» **DATA RECORDS**
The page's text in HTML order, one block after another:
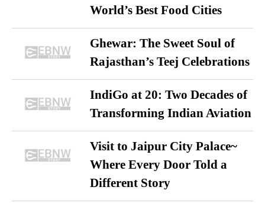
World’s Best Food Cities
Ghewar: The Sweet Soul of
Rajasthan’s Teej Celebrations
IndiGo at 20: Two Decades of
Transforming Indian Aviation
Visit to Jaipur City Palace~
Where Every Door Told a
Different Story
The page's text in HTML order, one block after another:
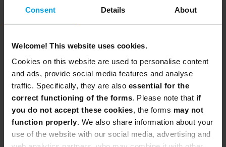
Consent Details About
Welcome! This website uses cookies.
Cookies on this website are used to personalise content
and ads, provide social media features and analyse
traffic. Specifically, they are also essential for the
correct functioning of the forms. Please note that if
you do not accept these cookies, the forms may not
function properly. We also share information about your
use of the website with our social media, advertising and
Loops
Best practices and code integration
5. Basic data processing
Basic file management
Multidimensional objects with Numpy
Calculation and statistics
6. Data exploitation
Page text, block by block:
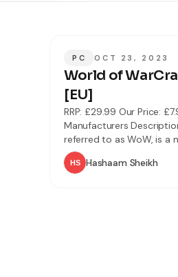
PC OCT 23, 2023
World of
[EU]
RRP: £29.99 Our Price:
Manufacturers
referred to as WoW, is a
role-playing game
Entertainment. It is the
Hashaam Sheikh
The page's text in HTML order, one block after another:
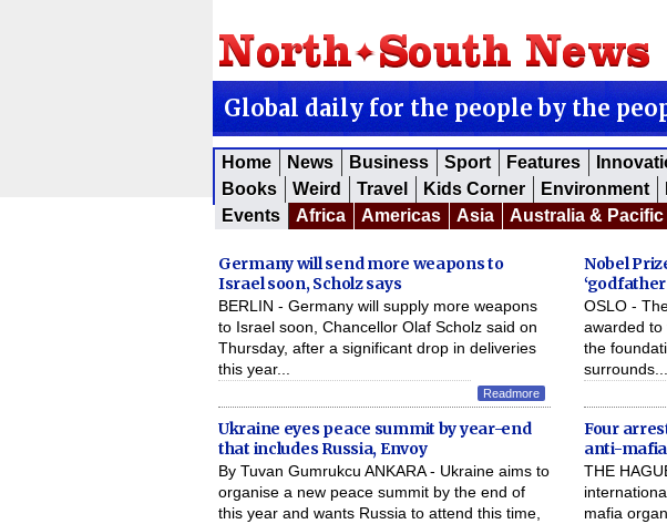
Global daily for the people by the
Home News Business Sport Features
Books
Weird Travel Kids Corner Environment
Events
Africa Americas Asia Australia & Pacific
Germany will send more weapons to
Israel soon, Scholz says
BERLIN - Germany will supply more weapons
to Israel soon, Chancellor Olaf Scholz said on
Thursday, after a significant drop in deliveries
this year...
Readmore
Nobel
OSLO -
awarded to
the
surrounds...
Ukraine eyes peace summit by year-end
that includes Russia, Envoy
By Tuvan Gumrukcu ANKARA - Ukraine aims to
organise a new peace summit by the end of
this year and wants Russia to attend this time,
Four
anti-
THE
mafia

» **WHAT YOU HAVE TO DO**
Set down the records in full and exactly. Do not carry over any image.

» **COMPLETED TASK**
The page's text in HTML order, one block after another:
World’s Best Food Cities
Ghewar: The Sweet Soul of
Rajasthan’s Teej Celebrations
IndiGo at 20: Two Decades of
Transforming Indian Aviation
Visit to Jaipur City Palace~
Where Every Door Told a
Different Story
The page's text in HTML order, one block after another:
Consent Details About
Welcome! This website uses cookies.
Cookies on this website are used to personalise content
and ads, provide social media features and analyse
traffic. Specifically, they are also essential for the
correct functioning of the forms. Please note that if
you do not accept these cookies, the forms may not
function properly. We also share information about your
use of the website with our social media, advertising and
Loops
Best practices and code integration
5. Basic data processing
Basic file management
Multidimensional objects with Numpy
Calculation and statistics
6. Data exploitation
Page text, block by block:
PC OCT 23, 2023
World of
[EU]
RRP: £29.99 Our Price:
Manufacturers
referred to as WoW, is a
role-playing game
Entertainment. It is the
Hashaam Sheikh
The page's text in HTML order, one block after another:
Global daily for the people by the
Home News Business Sport Features
Books
Weird Travel Kids Corner Environment
Events
Africa Americas Asia Australia & Pacific
Germany will send more weapons to
Israel soon, Scholz says
BERLIN - Germany will supply more weapons
to Israel soon, Chancellor Olaf Scholz said on
Thursday, after a significant drop in deliveries
this year...
Readmore
Nobel
OSLO -
awarded to
the
surrounds...
Ukraine eyes peace summit by year-end
that includes Russia, Envoy
By Tuvan Gumrukcu ANKARA - Ukraine aims to
organise a new peace summit by the end of
this year and wants Russia to attend this time,
Four
anti-
THE
mafia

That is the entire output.